Of course, it's not just about wealth, but "success", whatever that means for
you.

------
georgieporgie
Here's my take on it, for what it's worth:

1) Getting mental health care (in the US) is difficult. There is still a
social stigma, to be sure, but the bigger problem is that it's just hard to
find it. I mentioned before that during a bout of depression, I called several
psychiatrists' offices and left messages, and none of them even called me back
to reject me, much less help me find care elsewhere. When you're already
depressed, overcoming hurdles like this is the last thing you need.

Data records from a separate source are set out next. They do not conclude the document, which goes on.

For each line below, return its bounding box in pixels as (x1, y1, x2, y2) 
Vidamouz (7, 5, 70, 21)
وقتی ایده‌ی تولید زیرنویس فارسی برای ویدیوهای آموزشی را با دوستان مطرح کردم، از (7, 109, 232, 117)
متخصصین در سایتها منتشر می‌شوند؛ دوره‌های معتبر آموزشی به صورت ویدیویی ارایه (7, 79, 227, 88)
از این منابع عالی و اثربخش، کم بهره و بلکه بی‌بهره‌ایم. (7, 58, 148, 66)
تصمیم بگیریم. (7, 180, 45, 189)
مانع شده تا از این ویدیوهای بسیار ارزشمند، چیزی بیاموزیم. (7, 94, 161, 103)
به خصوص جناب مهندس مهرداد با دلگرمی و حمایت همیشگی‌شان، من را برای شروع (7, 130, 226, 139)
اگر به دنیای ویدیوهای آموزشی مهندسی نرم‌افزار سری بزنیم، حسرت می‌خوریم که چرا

2) Programming is isolating, and we many of us do it when we should be
developing core social skills. I don't know about the rest of HN, but I got my
first computer when I was eight years old (Commodore VIC-20). I became
obsessed with computers, and spent an inordinate amount of my life with them.
Sure, I had friends, but I don't think I spent as much time developing deep
relationships and shared experiences as I should have. I went straight into
college, with the goal of getting done as soon as possible in order to start
working with computers. Around the age of 30, I realized I'd spent my career
either sitting behind a computer alone, or dealing with fairly antagonistic
personalities in meetings.

Personally, I'm a big fan of the gap year concept. Getting out, traveling,
seeing how life happens in other parts of the world, and simply interacting
with people outside of tech was a big eye-opener for me. I can't recommend
strongly enough that, if you're around 20 and notice that you spend a lot of
time with computers, and maybe aren't totally satisfied with your social life
and set of life experiences, that you immediately consider going abroad for a
year or two. Teach English. Join the Peace Corps. You will almost certainly
learn valuable social skills that you don't even know you're missing.